Assuming all the aforementioned is true… how can your North Carolina social security disability quest be considered an “opportunity” and how on earth should one “enjoy” it?
The answer is basically this. In the American myth, we are taught that success comes to those who buy certain things, achieve a certain level of status, acquire the right products, and so forth. Technically, we have what is known as an acquisitive mindset. We like to acquire, and we are taught that we will be unfulfilled unless until we acquire the right “stuff” (money, cars, possessions, superiority, heath, security, beauty, etc.). This acquisitive mindset is not necessarily bad or incorrect. Obviously, we all need certain basics to live and survive, and we much prefer to have things like security, wealth, health, and youth over the alternatives. The problem is that, when we frame our struggles as struggles to acquire, we ignore fundamental truths about our own psychology (i.e. what makes us happy) and also about the nature of success itself.
As scholars like Barry Schwartz and Daniel Gilbert have written about at length, experiments convincingly show that acquiring “stuff” (even security and financial stability) does not lead to happiness nearly as much as most people think it does.

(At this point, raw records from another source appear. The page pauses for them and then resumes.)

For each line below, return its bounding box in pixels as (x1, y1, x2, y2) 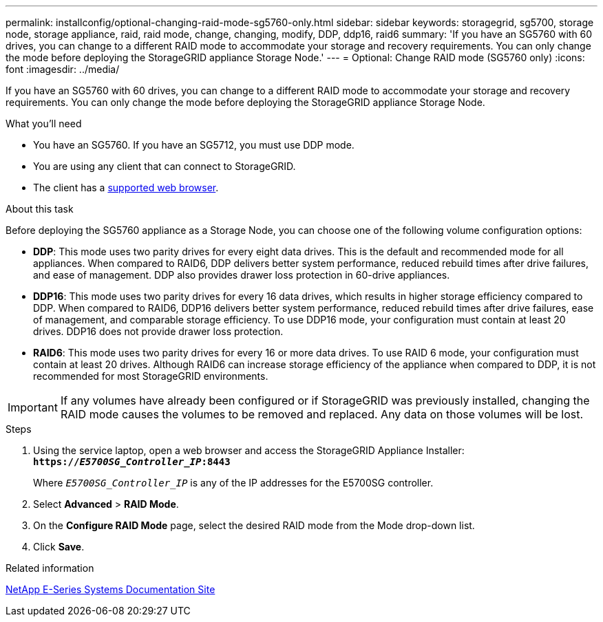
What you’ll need (6, 118, 82, 129)
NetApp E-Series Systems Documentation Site (6, 583, 215, 595)
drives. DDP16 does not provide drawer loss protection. (33, 325, 284, 337)
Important (8, 400, 58, 414)
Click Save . (33, 541, 85, 553)
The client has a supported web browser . (33, 182, 219, 193)
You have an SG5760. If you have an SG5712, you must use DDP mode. (33, 139, 355, 151)
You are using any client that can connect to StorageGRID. (33, 160, 296, 172)
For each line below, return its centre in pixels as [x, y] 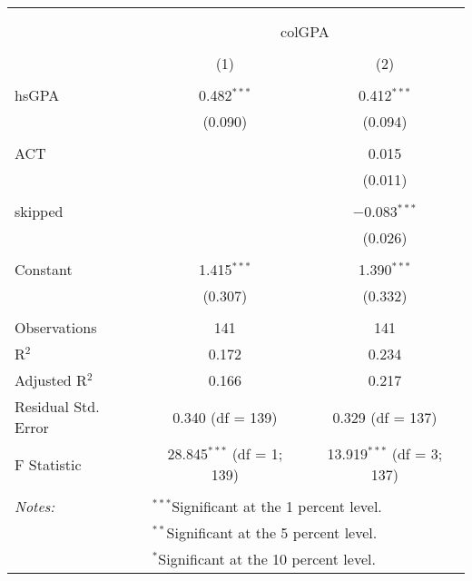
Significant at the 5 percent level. [272, 532]
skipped [39, 211]
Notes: [35, 506]
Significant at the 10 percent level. [267, 559]
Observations [56, 327]
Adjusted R [51, 380]
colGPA [305, 31]
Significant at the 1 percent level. [277, 506]
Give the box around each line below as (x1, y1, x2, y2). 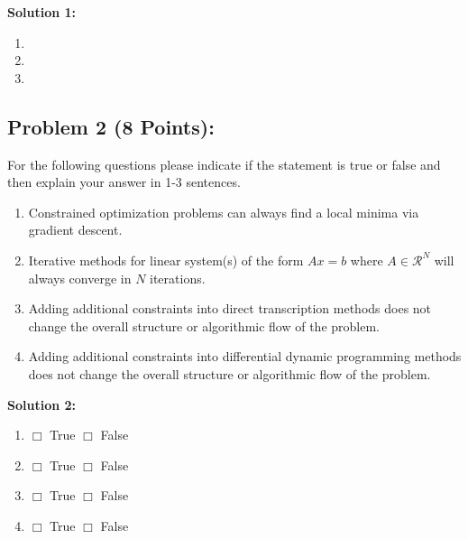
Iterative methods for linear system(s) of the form (28, 250, 304, 269)
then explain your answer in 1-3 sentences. (7, 172, 241, 191)
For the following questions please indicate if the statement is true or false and (7, 154, 441, 173)
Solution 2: (7, 395, 77, 414)
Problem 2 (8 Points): (7, 112, 215, 140)
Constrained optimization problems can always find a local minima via (28, 202, 419, 221)
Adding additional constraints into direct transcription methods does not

If you won the lottery tomorrow, for instance, your troubles wouldn’t be over, and your sense of happiness and wellbeing wouldn’t change over the long term, either.
This isn’t to say that you should be lazy or you should not pursue your North Carolina social security disability benefits aggressively and with passion and urgency. But it is to say that you shouldn’t expect SSD benefits to “change everything.” By the same token, success researchers – from modern day business theorists back to reporters like Napoleon Hill (author of “Think and Grow Rich”) — have repeatedly shown that one’s mindset can powerfully influence outcomes. If you want to maximize your chances of arriving at the destination you want, in other words, you must learn to enjoy – and perhaps even love – the journey that you are on.